Вновь и вновь вспыхивало небо на западе, а затем словно занялось навсегда, и тяжкий отдаленный гром стал сродни простору, как свист ветра.

В командирской столовой кормили только по талонам, которых у меня не было, а в столовой рядового состава по аттестату, который я забыл выправить. Но мне и расхотелось есть.

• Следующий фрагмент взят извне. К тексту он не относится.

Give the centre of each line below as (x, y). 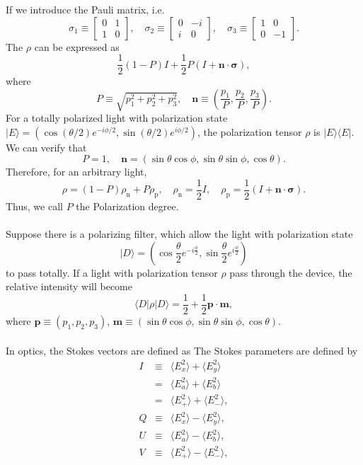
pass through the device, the (291, 272)
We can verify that (46, 147)
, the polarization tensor (249, 131)
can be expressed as (77, 46)
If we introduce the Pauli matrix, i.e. (85, 9)
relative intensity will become (69, 286)
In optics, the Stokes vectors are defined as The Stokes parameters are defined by (182, 350)
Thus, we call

Стемнело. Месяц, оторвавшись от деревьев, унесся высоко в небо, в холодную надоблачную пустоту, и одиноко горел там в зеленоватом мерцающем круге. Ветер, шатавший скворечни, слетел вниз, стригнул, как крылом, по снегу и кинул в лицо горсть сыпучего холода. Полы шинели стали парусами, принявшими в себя ветер. Я достал химическую грелку, набил ее снегом и сунул за пазуху. Маленький участок груди быстро погорячел, но тепло это не сообщалось телу. Я хотел переместить грелку, но она прорвалась, осыпав меня черным порошком, и я швырнул ее прочь.